23 fevereiro, 2013

Mauricio de Sousa: Perdi R$ 2 milhões


Mauricio de Sousa fala do erro que cometeu ao investir em piscicultura

MAURICIO DE SOUSA Cartunista, 77 anos, criador da Turma da Mônica   (Foto: Olga Lisloff/Folhapress)
"Sempre que algo dá errado, tendo a pensar que o erro não foi meu. Mas, no caso que conto aqui, tenho de admitir: errei. Por ingenuidade, credulidade, falta de preparo, errei.
Em meados dos anos 1980, quis aproveitar a boa água que brotava das nascentes de minha chácara em Caçapava, no Vale do Paraíba, no Estado de São Paulo. Um belo lago cheio de peixes já se formara ali. Resolvi investir em piscicultura.
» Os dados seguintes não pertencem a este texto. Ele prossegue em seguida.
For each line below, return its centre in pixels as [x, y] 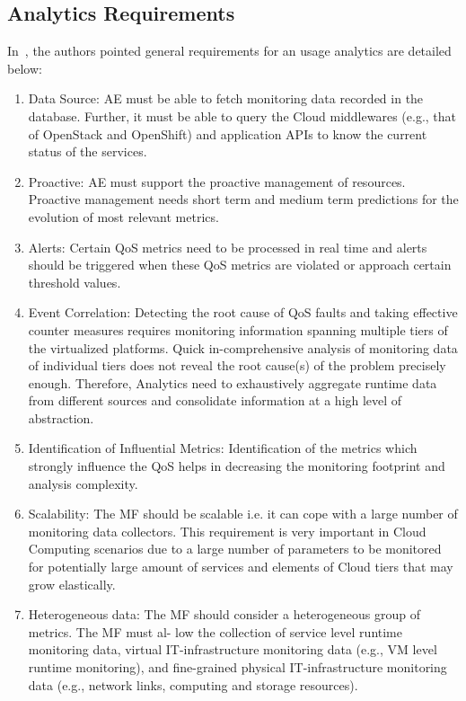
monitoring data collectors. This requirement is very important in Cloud [227, 531]
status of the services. [88, 151]
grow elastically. [72, 584]
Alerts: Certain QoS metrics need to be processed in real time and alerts [228, 247]
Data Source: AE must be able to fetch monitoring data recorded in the [226, 98]
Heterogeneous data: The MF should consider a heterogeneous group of [224, 614]
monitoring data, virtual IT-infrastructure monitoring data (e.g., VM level [233, 649]
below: [25, 68]

Comprei uma extensão de terra que ia até um rio próximo. Estudei as variedades de peixes que poderia criar. Encomendei girinos de criadouros da Ilha Solteira. Montei um laboratório para fazer inseminação artificial nas espécies que traria de Mato Grosso. Fiz contato com jovens que moravam na região para me ajudar. Mandaria esses jovens para a Ilha Solteira e para a Chinapara estudar piscicultura. O plano de negócios previa 32 tanques, um frigorífico e uma pequena frota de furgões para levar os peixes recolhidos no fim da madrugada para as cidades próximas ao Vale do Paraíba. Queria incentivar os habitantes do Vale a incluir peixe fresco e barato em seus hábitos alimentares.

Em meus planos, ao lado dos primeiros lagos haveria um salão com um grande aquário, com todas as variedades de peixes que pretendia criar e oferecer. Os visitantes poderiam adquirir bolsas de plástico transparentes tematizadas, com dispositivos que despejavam ração e comprimidos de oxigênio. Fui até o Japão para conhecer a tecnologia dessas bolsas. Com elas, o comprador poderia ter uma espécie de aquário portátil, com peixinhos de estimação para levar para casa. Os peixes seriam batizados e passariam a ser personagens de historinhas que pretendia publicar nas revistas do Chico Bento. Os personagens virariam produtos licenciados com venda exclusiva na cidade de Caçapava. O plano movimentaria o comércio e o turismo local. No início do processo apresentei o projeto ao prefeito da cidade, que adorou a ideia.
O GIBI QUE NUNCA SAIU A capa feita por Mauricio em meados dos anos 1980, para o projeto de piscicultura (Foto: Reprodução)
Até que um dia chego a minha chácara e vejo, ao longe, o terreno que eu comprara para os tanques de criação sendo invadido. Muitos casebres estavam sendo erguidos. Fiz uma denúncia ao prefeito, que prometeu mandar fiscais para conter a invasão. Avisei que, depois de levantadas as paredes, eu não tomaria providências contra os invasores. Suspeito até hoje que eles estavam sendo comandados por alguém que conhecia o projeto. As invasões paravam no limite do meu terreno. Dias depois, voltei ao local. As construções populares tinham se espalhado. Tentei usar o contrato de compra do terreno para uma ação judicial, mas descobri que o documento estava cheio de erros que me impediam de tomar medidas legais.

Hoje percebo que fui precipitado. Assinei o contrato de compra das terras sem consultar meus advogados. Na empolgação de ver o negócio concretizado, acabei agindo por impulso, e não tomei todas as precauções necessárias. Fui ingênuo. Desmontei o projeto, esqueci os tanques, perdi algo em torno de R$ 2 milhões e uma boa ideia. Talvez um dia eu a retome, do jeito certo."